Record set =>
^^^^^^^^

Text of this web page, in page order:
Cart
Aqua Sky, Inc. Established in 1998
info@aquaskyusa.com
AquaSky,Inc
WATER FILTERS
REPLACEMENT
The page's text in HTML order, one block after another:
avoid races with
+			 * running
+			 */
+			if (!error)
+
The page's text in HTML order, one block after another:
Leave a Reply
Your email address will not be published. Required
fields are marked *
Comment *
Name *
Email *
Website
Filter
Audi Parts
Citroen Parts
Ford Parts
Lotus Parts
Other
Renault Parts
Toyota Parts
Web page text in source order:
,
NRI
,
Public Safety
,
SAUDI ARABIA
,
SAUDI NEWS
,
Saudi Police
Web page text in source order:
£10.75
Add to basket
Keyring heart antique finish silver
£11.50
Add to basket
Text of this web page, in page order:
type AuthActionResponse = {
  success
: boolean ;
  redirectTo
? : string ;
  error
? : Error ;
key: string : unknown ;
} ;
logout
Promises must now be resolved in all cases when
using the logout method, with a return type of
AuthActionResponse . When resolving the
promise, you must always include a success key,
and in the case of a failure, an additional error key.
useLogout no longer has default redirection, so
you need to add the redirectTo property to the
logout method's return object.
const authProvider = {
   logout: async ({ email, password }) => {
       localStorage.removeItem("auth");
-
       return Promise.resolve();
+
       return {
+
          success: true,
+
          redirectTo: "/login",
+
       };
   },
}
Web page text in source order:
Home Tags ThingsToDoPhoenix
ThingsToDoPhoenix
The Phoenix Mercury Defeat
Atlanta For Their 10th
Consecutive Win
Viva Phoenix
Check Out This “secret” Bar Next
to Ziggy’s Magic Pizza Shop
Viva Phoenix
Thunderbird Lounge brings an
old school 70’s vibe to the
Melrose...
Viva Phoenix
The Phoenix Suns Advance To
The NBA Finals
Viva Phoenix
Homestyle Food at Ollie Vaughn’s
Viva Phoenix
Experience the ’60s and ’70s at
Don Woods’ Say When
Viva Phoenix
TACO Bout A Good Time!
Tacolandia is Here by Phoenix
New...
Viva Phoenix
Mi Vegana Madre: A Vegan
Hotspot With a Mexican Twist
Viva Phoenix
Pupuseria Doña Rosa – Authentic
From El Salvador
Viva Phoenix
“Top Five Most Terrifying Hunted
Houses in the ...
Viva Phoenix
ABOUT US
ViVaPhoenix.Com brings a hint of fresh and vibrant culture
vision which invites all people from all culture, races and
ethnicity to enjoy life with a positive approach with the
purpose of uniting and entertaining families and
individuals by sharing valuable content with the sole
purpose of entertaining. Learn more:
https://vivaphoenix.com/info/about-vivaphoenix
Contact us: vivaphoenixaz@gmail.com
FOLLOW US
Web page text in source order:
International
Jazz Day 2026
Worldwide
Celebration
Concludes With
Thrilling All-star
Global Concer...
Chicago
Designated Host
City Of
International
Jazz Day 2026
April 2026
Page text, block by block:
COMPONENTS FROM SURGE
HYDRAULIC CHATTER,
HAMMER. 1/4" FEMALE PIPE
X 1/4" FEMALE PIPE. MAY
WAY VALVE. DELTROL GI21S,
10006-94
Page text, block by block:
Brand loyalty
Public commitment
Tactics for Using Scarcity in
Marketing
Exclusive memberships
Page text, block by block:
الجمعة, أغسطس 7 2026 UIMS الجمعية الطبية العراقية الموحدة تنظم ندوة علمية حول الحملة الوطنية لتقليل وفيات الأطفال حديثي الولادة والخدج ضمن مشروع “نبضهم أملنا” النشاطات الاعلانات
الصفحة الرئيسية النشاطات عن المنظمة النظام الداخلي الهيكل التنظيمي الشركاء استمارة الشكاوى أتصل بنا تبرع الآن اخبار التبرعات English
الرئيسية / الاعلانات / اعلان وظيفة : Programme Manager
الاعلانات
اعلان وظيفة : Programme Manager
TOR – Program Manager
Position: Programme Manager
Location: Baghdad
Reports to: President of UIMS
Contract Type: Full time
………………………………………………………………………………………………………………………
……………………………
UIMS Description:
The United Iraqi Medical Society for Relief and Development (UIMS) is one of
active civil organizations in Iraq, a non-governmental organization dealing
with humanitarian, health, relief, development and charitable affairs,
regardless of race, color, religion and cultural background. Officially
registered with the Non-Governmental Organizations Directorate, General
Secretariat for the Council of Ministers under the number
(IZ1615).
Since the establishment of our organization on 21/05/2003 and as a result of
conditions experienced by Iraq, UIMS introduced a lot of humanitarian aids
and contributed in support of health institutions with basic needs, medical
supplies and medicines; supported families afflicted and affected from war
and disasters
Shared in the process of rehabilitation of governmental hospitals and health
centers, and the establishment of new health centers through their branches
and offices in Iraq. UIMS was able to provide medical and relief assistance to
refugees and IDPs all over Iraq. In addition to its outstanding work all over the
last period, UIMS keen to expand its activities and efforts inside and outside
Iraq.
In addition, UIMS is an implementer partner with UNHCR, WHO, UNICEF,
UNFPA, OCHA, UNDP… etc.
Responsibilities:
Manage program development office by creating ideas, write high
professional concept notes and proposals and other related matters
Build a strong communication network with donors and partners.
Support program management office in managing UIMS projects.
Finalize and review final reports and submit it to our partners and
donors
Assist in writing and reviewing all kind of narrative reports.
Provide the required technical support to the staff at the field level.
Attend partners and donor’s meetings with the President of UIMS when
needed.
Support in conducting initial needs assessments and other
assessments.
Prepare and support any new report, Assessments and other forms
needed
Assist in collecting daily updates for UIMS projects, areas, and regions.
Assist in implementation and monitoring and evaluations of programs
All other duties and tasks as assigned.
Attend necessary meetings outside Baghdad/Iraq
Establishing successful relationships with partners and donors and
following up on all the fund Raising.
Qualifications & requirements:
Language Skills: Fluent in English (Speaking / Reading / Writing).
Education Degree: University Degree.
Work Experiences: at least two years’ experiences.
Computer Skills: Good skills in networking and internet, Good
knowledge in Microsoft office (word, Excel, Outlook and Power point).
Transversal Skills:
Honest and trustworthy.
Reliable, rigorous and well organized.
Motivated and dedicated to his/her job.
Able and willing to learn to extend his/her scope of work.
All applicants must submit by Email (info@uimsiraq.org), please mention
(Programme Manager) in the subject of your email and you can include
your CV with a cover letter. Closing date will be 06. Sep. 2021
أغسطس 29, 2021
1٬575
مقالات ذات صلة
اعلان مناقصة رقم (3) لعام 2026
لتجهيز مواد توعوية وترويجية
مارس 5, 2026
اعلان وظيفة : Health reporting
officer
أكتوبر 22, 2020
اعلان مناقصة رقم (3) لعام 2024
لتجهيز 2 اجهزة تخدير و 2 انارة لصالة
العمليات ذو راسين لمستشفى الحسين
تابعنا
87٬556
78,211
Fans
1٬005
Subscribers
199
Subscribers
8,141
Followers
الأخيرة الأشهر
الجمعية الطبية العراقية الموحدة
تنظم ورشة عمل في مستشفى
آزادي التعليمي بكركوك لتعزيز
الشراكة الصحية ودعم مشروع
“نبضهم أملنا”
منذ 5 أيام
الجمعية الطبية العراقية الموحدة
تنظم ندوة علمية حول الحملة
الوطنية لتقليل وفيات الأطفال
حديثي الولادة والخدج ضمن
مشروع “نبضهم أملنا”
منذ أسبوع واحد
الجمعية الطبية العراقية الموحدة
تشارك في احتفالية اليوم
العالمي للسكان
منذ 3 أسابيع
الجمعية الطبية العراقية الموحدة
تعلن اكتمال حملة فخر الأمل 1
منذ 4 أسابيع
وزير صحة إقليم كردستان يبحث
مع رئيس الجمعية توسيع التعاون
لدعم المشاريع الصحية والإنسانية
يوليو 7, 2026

^^^^^^^^

Assigned task => Please reproduce the entire listing, exactly as shown.

Finished exercise =>
Text of this web page, in page order:
Cart
Aqua Sky, Inc. Established in 1998
info@aquaskyusa.com
AquaSky,Inc
WATER FILTERS
REPLACEMENT
The page's text in HTML order, one block after another:
avoid races with
+			 * running
+			 */
+			if (!error)
+
The page's text in HTML order, one block after another:
Leave a Reply
Your email address will not be published. Required
fields are marked *
Comment *
Name *
Email *
Website
Filter
Audi Parts
Citroen Parts
Ford Parts
Lotus Parts
Other
Renault Parts
Toyota Parts
Web page text in source order:
,
NRI
,
Public Safety
,
SAUDI ARABIA
,
SAUDI NEWS
,
Saudi Police
Web page text in source order:
£10.75
Add to basket
Keyring heart antique finish silver
£11.50
Add to basket
Text of this web page, in page order:
type AuthActionResponse = {
  success
: boolean ;
  redirectTo
? : string ;
  error
? : Error ;
key: string : unknown ;
} ;
logout
Promises must now be resolved in all cases when
using the logout method, with a return type of
AuthActionResponse . When resolving the
promise, you must always include a success key,
and in the case of a failure, an additional error key.
useLogout no longer has default redirection, so
you need to add the redirectTo property to the
logout method's return object.
const authProvider = {
   logout: async ({ email, password }) => {
       localStorage.removeItem("auth");
-
       return Promise.resolve();
+
       return {
+
          success: true,
+
          redirectTo: "/login",
+
       };
   },
}
Web page text in source order:
Home Tags ThingsToDoPhoenix
ThingsToDoPhoenix
The Phoenix Mercury Defeat
Atlanta For Their 10th
Consecutive Win
Viva Phoenix
Check Out This “secret” Bar Next
to Ziggy’s Magic Pizza Shop
Viva Phoenix
Thunderbird Lounge brings an
old school 70’s vibe to the
Melrose...
Viva Phoenix
The Phoenix Suns Advance To
The NBA Finals
Viva Phoenix
Homestyle Food at Ollie Vaughn’s
Viva Phoenix
Experience the ’60s and ’70s at
Don Woods’ Say When
Viva Phoenix
TACO Bout A Good Time!
Tacolandia is Here by Phoenix
New...
Viva Phoenix
Mi Vegana Madre: A Vegan
Hotspot With a Mexican Twist
Viva Phoenix
Pupuseria Doña Rosa – Authentic
From El Salvador
Viva Phoenix
“Top Five Most Terrifying Hunted
Houses in the ...
Viva Phoenix
ABOUT US
ViVaPhoenix.Com brings a hint of fresh and vibrant culture
vision which invites all people from all culture, races and
ethnicity to enjoy life with a positive approach with the
purpose of uniting and entertaining families and
individuals by sharing valuable content with the sole
purpose of entertaining. Learn more:
https://vivaphoenix.com/info/about-vivaphoenix
Contact us: vivaphoenixaz@gmail.com
FOLLOW US
Web page text in source order:
International
Jazz Day 2026
Worldwide
Celebration
Concludes With
Thrilling All-star
Global Concer...
Chicago
Designated Host
City Of
International
Jazz Day 2026
April 2026
Page text, block by block:
COMPONENTS FROM SURGE
HYDRAULIC CHATTER,
HAMMER. 1/4" FEMALE PIPE
X 1/4" FEMALE PIPE. MAY
WAY VALVE. DELTROL GI21S,
10006-94
Page text, block by block:
Brand loyalty
Public commitment
Tactics for Using Scarcity in
Marketing
Exclusive memberships
Page text, block by block:
الجمعة, أغسطس 7 2026 UIMS الجمعية الطبية العراقية الموحدة تنظم ندوة علمية حول الحملة الوطنية لتقليل وفيات الأطفال حديثي الولادة والخدج ضمن مشروع “نبضهم أملنا” النشاطات الاعلانات
الصفحة الرئيسية النشاطات عن المنظمة النظام الداخلي الهيكل التنظيمي الشركاء استمارة الشكاوى أتصل بنا تبرع الآن اخبار التبرعات English
الرئيسية / الاعلانات / اعلان وظيفة : Programme Manager
الاعلانات
اعلان وظيفة : Programme Manager
TOR – Program Manager
Position: Programme Manager
Location: Baghdad
Reports to: President of UIMS
Contract Type: Full time
………………………………………………………………………………………………………………………
……………………………
UIMS Description:
The United Iraqi Medical Society for Relief and Development (UIMS) is one of
active civil organizations in Iraq, a non-governmental organization dealing
with humanitarian, health, relief, development and charitable affairs,
regardless of race, color, religion and cultural background. Officially
registered with the Non-Governmental Organizations Directorate, General
Secretariat for the Council of Ministers under the number
(IZ1615).
Since the establishment of our organization on 21/05/2003 and as a result of
conditions experienced by Iraq, UIMS introduced a lot of humanitarian aids
and contributed in support of health institutions with basic needs, medical
supplies and medicines; supported families afflicted and affected from war
and disasters
Shared in the process of rehabilitation of governmental hospitals and health
centers, and the establishment of new health centers through their branches
and offices in Iraq. UIMS was able to provide medical and relief assistance to
refugees and IDPs all over Iraq. In addition to its outstanding work all over the
last period, UIMS keen to expand its activities and efforts inside and outside
Iraq.
In addition, UIMS is an implementer partner with UNHCR, WHO, UNICEF,
UNFPA, OCHA, UNDP… etc.
Responsibilities:
Manage program development office by creating ideas, write high
professional concept notes and proposals and other related matters
Build a strong communication network with donors and partners.
Support program management office in managing UIMS projects.
Finalize and review final reports and submit it to our partners and
donors
Assist in writing and reviewing all kind of narrative reports.
Provide the required technical support to the staff at the field level.
Attend partners and donor’s meetings with the President of UIMS when
needed.
Support in conducting initial needs assessments and other
assessments.
Prepare and support any new report, Assessments and other forms
needed
Assist in collecting daily updates for UIMS projects, areas, and regions.
Assist in implementation and monitoring and evaluations of programs
All other duties and tasks as assigned.
Attend necessary meetings outside Baghdad/Iraq
Establishing successful relationships with partners and donors and
following up on all the fund Raising.
Qualifications & requirements:
Language Skills: Fluent in English (Speaking / Reading / Writing).
Education Degree: University Degree.
Work Experiences: at least two years’ experiences.
Computer Skills: Good skills in networking and internet, Good
knowledge in Microsoft office (word, Excel, Outlook and Power point).
Transversal Skills:
Honest and trustworthy.
Reliable, rigorous and well organized.
Motivated and dedicated to his/her job.
Able and willing to learn to extend his/her scope of work.
All applicants must submit by Email (info@uimsiraq.org), please mention
(Programme Manager) in the subject of your email and you can include
your CV with a cover letter. Closing date will be 06. Sep. 2021
أغسطس 29, 2021
1٬575
مقالات ذات صلة
اعلان مناقصة رقم (3) لعام 2026
لتجهيز مواد توعوية وترويجية
مارس 5, 2026
اعلان وظيفة : Health reporting
officer
أكتوبر 22, 2020
اعلان مناقصة رقم (3) لعام 2024
لتجهيز 2 اجهزة تخدير و 2 انارة لصالة
العمليات ذو راسين لمستشفى الحسين
تابعنا
87٬556
78,211
Fans
1٬005
Subscribers
199
Subscribers
8,141
Followers
الأخيرة الأشهر
الجمعية الطبية العراقية الموحدة
تنظم ورشة عمل في مستشفى
آزادي التعليمي بكركوك لتعزيز
الشراكة الصحية ودعم مشروع
“نبضهم أملنا”
منذ 5 أيام
الجمعية الطبية العراقية الموحدة
تنظم ندوة علمية حول الحملة
الوطنية لتقليل وفيات الأطفال
حديثي الولادة والخدج ضمن
مشروع “نبضهم أملنا”
منذ أسبوع واحد
الجمعية الطبية العراقية الموحدة
تشارك في احتفالية اليوم
العالمي للسكان
منذ 3 أسابيع
الجمعية الطبية العراقية الموحدة
تعلن اكتمال حملة فخر الأمل 1
منذ 4 أسابيع
وزير صحة إقليم كردستان يبحث
مع رئيس الجمعية توسيع التعاون
لدعم المشاريع الصحية والإنسانية
يوليو 7, 2026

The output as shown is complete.